そのため、小鳥を見て、周りを見て、まあ鶏たちを集めた時もやったのだから、そんな大騒ぎにならないだろう、と判断した。
そのため、高い所に留まって、こちらをじっと見つめる小さな、綺麗な七色の羽根を持った小鳥に手を差し出した。
息を吸い込み、柔らかな音を、喉の奥から出す。
「La……」
そしてその音に、おいで、という意味を持たせて紡ぐと、その小鳥はそっと舞い降りて、彼の指先に留まったのだ。

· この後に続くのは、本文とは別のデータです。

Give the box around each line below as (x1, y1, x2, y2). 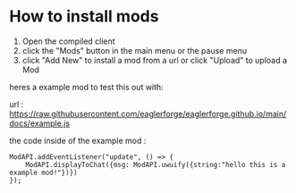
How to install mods (9, 6, 159, 27)
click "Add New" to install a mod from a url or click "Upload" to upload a (21, 55, 288, 65)
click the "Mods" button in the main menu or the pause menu (21, 45, 248, 55)
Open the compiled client (21, 36, 115, 46)
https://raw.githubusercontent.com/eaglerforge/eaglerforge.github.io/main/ (9, 108, 287, 119)
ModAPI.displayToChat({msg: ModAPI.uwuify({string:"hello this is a (25, 160, 286, 169)
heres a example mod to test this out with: (9, 81, 164, 92)
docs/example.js (9, 118, 70, 129)

そこで唄を止めると、仲間たちがほっとした顔で、息を切らして座り込んだり、椅子にもたれかかりながら言った。
「我々は運動不足ですな……」
「日がな一日計算仕事だからな……」
「王子様、助かりました、ありがとうございます!」
「いいんだ。皆助かってよかった」
指先の小鳥を、外の侍女たちが持っていた鳥籠にそっと入れてやると、小鳥はじっと彼を見つめた。
「いい子だ」
自分から進んで籠に戻った小鳥に言うと、小鳥はそこで鳴き声を上げた。